Remember that in every situation there’s the potential for strategic advantage.
She intended to make sure, too, that she’d get lots of opportunities to use this insight.
Times are a-changing, especially for us women. The Old Boys’ network that’s been running this country for so long is on the way out and this new Labor government is on the move.

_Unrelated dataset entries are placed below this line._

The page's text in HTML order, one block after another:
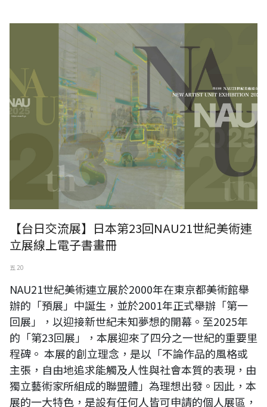
日本23回NAU21世紀美術連立展線上電子書畫冊
【台日交流展】日本第23回NAU21世紀美術連
立展線上電子書畫冊
五 20
NAU21世紀美術連立展於2000年在東京都美術館舉
辦的「預展」中誕生，並於2001年正式舉辦「第一
回展」，以迎接新世紀未知夢想的開幕。至2025年
的「第23回展」，本展迎來了四分之一世紀的重要里
程碑。 本展的創立理念，是以「不論作品的風格或
主張，自由地追求能觸及人性與社會本質的表現，由
獨立藝術家所組成的聯盟體」為理想出發。因此，本
展的一大特色，是設有任何人皆可申請的個人展區，
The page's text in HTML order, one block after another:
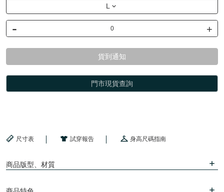
L
- +
貨到通知
門市現貨查詢
尺寸表 試穿報告 身高尺碼指南
商品版型、材質
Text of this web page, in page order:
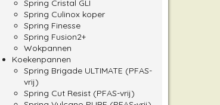
Spring Cristal GLI
Spring Culinox koper
Spring Finesse
Spring Fusion2+
Wokpannen
Koekenpannen
Spring Brigade ULTIMATE (PFAS-
vrij)
Spring Cut Resist (PFAS-vrij)
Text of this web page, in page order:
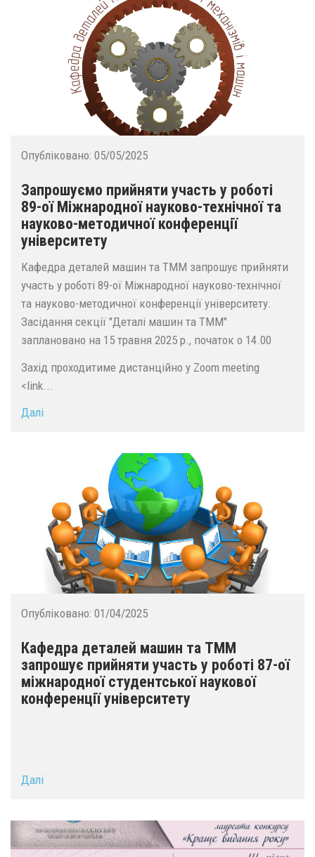
Опубліковано: 05/05/2025
Запрошуємо прийняти участь у роботі
89-ої Міжнародної науково-технічної та
науково-методичної конференції
університету
Кафедра деталей машин та ТММ запрошує прийняти
участь у роботі 89-ої Міжнародної науково-технічної
та науково-методичної конференції університету.
Засідання секції "Деталі машин та ТММ"
заплановано на 15 травня 2025 р., початок о 14.00
Захід проходитиме дистанційно у Zoom meeting
<link...
Далі
Опубліковано: 01/04/2025
Кафедра деталей машин та ТММ
запрошує прийняти участь у роботі 87-ої
міжнародної студентської наукової
конференції університету
Далі

Free tertiary education was getting people who wouldn’t have had a chance before into universities, and there was the pill – hooray for the pill! – so now women had the same sexual freedom as men. It amazed Deborah that less than a year ago she wouldn’t have been eligible to vote till she was twenty-one, yet eighteen year olds – the boys, anyway – were being called up and sent to fight in Viet Nam. All changed, overnight! Having turned eighteen, she would be able to vote tomorrow, if there was an election, and her male friends no longer had to dread their birthdays and the lottery of war.

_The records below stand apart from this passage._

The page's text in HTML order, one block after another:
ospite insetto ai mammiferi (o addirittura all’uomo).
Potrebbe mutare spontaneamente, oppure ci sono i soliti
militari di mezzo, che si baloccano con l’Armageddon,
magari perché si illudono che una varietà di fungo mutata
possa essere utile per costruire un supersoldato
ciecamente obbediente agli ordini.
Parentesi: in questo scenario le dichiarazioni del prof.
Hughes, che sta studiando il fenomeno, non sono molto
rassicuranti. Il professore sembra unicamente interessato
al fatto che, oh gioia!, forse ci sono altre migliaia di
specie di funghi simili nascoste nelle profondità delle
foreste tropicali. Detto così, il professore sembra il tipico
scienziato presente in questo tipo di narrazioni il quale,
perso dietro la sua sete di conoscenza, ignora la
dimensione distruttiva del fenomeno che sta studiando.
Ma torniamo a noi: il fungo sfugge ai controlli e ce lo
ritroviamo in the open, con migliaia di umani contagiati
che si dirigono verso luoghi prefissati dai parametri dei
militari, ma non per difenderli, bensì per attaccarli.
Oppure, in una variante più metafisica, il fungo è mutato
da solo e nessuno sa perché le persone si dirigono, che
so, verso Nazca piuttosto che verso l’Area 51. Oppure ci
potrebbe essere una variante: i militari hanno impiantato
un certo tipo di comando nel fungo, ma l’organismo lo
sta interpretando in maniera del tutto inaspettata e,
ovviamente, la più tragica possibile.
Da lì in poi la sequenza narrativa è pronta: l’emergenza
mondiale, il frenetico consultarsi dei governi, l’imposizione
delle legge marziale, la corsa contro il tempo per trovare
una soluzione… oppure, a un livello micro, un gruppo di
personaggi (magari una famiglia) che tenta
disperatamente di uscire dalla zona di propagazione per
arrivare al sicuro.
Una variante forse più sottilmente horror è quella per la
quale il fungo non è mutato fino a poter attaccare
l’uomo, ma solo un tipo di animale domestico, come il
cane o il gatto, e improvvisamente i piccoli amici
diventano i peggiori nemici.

And now the Prime Minister had appointed a special adviser on women’s issues. Oh yeah, the press called her Supergirl and published
sneering articles and idiotic cartoons, and she’d heard Louise deride the woman who’d got the job as a tokenistic career professional who shaved her armpits, but Deborah was fired with possibility. The Whitlam government still didn’t have a single woman member of parliament among their elected representatives, not one! Soon they’d be desperate for women candidates to field, both at state and federal level – and why not her, Deborah McDonald? Not at the next election, okay, but in another few years… She was young, intelligent, committed, ambitious. Good-looking. Women in the houses of parliament. Women as government ministers. A woman as deputy prime minister. And before too long,
a woman prime minister
. Why not? It had to happen, and happen soon, and she’d be ready.

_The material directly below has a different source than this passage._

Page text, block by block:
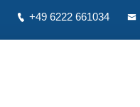
+49 6222 661034
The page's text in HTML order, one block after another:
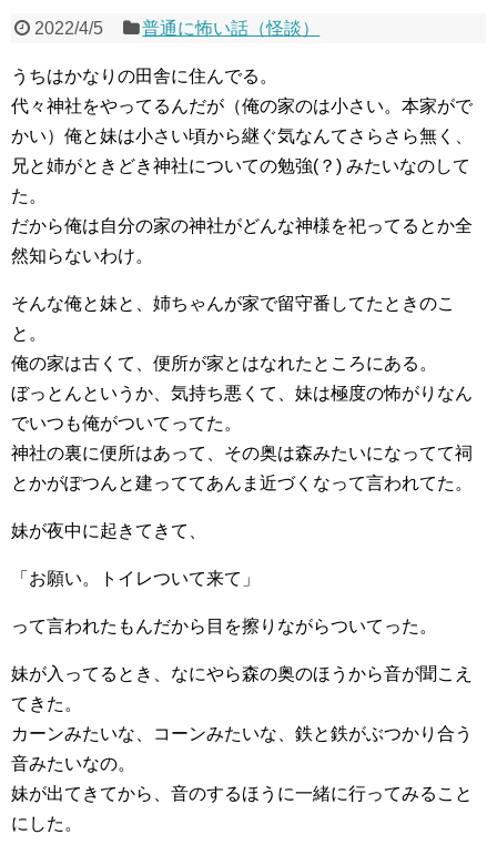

Later that night, after a day full of lectures and tutorials and avid conversations in the caf, Deborah was invited to go to the pub with a bunch of older students, mostly guys. She was pleased. She didn’t really know any of them, but she wanted to: these were some of the movers and shakers on campus.
She had the right jargon and the correct political line, but it was her looks that gave her entree with the guys, she knew that. Her long legs and high bottom looked great in tight jeans and boots. She strode when she walked and knew how to flick back her long silky hair in a way that was sexy but not too girlie, not too cute. She liked her beer and she could hold her own at the bar or in an argument, or both at the same time.